Under the rule, publicly traded companies would be required to disclose executive pay and company financial performance information along with similar information for peer companies in interactive tables. The information would be required to cover the last five fiscal years for most companies, although smaller businesses would be required to provide information for only the previous three years.

The proposed rule, which implements a mandate in the 2010 Dodd-Frank Act, would affect about 6,000 corporations across the country.

Although the proposed rule would require executive pay and financial performance information to be highlighted in a formal disclosure to shareholders, this information is already available for those who delve into a corporation’s financial reports. By requiring an interactive disclosure that provides easily digestible information, the SEC hopes more shareholders will be better informed in assessing each company’s executive compensation relative to its financial performance.

The tables disclosed to shareholders would also include two measures of executive compensation. The proposed rule would require a table for certain executive officers reporting a summary of their compensation breaking down base pay and, for example, the value of equity rewards and pension benefits. The total compensation actually paid to those officers, including the value of these additional benefits, would then be included in the peer compensation tables.
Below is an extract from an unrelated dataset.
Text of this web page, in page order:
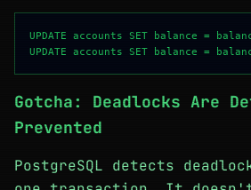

Once it is made final, the proposed rule will become another in a line of executive compensation rules the SEC has issued under the Dodd-Frank Act. The 2011 so-called say-on-pay rule, for example, requires companies to hold nonbinding shareholder votes at least every three years on proposed compensation for executive officers. Although the votes are nonbinding, commentators have noted that the votes provide a “rallying point” for shareholders with more expansive complaints and pressure companies to change their pay practices even when the majority votes in favor of the compensation packages.

The SEC made a more controversial proposal in 2013 to require corporations to disclose the pay gap between chief executive officers and their employees. The agency has yet to finalize that proposed rule, and is not slated to do so until at least later this year.

As with the SEC’s 2013 proposed rule on disclosure of pay gaps, Republican SEC Commissioners Daniel Gallagher and Michael Piwowar voted against the proposal announced last week on pay and performance disclosure.

Commissioner Gallagher chastised the SEC for prioritizing its latest proposal over other matters more pressing to the financial sector, such as rules governing the equities and fixed income markets. “The last thing we need,” Gallagher said, “is to spend precious time thrusting ourselves into corporate governance matters best left to state law.” Instead of focusing on “more germane” rules required under the Dodd-Frank Act, Gallagher argued that this proposed rule continues the SEC’s unproductive “trudging … into the realm of corporate governance.”

Gallagher also argued against the approach taken in the proposed rule. Instead of requiring disclosure of pay and performance information, Gallagher said it would be better to require large companies to disclose “how they evaluate the executive compensation actually paid to the principal executive officer, versus the financial performance of the issuer.” Smaller companies, in Gallagher’s view, should be exempt from reporting these evaluation methods. The disclosure of evaluation methods would enable investors to evaluate using their own metrics the meaning of pay and performance in relation to the company’s evaluation of the relationship.

SEC Commissioner Luis Aguilar, however, said this supplemental requirement of easily accessible and comparable information would “better inform shareholders and give them information needed to hold directors accountable for the executive compensation decisions that they make.” According to Aguilar, the information disclosure would “serve to dissuade [boards of directors] from being complacent and simply rubberstamping the salaries of their executives.”

Interested readers can comment on the proposed rule until 60 days after its publication in the Federal Register.